With SQL Server 2005 and further versions the SSIS framework was extended to support further data sources including XML, CAML-based SharePoint lists, OData, Hadoop or Azure Bloob. It allowed the storage of packages on the local storage or within the built-in catalog.

One could thus develop rich ETL functionality without writing a single line of code. In theory the packages could be run and modified also by non-IT users, which can be a plus in certain scenarios. On the other side one could build custom packages programmatically from the beginning, and thus extend the available data processing logic as seemed fit, being able to using existing code and whole libraries embedded into the packages or run via dlls calls .

The Bad: Despite the rich functionality, a data pipeline usually has a lower performance and is more difficult to troubleshoot compared with the built-in RDBMS functionality for data processing. Most, if not all transformations can be handled over SQL-based queries more efficiently as long the data are available on the same SQL Server instance. In addition, SQL provides better code reuse, maintainability, chances for refactoring, scalability and the solutions are easier to deploy. Therefore, one practice resumes in using SSIS only for import/export, the further logic being encapsulated into stored procedures and further database objects. This isn’t necessarily bad, on contrary, though specific expertise is needed then to modify the code.

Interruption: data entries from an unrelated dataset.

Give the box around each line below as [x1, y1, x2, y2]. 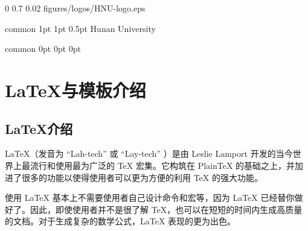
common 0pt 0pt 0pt [5, 42, 82, 55]
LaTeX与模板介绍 [5, 77, 146, 102]
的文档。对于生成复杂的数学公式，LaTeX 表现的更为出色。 [5, 215, 236, 227]
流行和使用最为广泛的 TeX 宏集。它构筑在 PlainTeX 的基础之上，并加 [30, 159, 304, 171]
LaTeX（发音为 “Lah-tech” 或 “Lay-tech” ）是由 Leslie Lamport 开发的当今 [5, 147, 293, 160]
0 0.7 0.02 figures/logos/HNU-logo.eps [5, 2, 146, 14]
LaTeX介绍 [5, 119, 73, 138]
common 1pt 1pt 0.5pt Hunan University [5, 22, 156, 34]

The Ugly: SSIS is in general suitable for data warehousing and integrations solutions whose logic is ideally stable and well-defined. Therefore, SSIS is less suitable for ERP data migrations or similar task which at least at the beginning have an exploratory nature and an overwhelming complexity, multiple iterations being needed before the requirements were fully identified and understood. In extremis each iteration can involve a redesign, which can prove to be time-consuming. One could in theory attempt first understanding all the data, though this could mean starting the development late in the process, while the data for testing are required much earlier. One can still use SSIS for specific tasks, though implementing a whole solution could imply certain challenges that otherwise could have been avoided.

SSIS is not suitable for real-time complex data integrations which require the processing of a considerable amount of data, when specific architectures like SOA, Restful calls or other solution could be more efficient. When not adequately implemented a data integration can lead to more problems than it can solve. Best example is the increase in execution time with the volume of data, fact that can easily lead to time-outs and locking of data.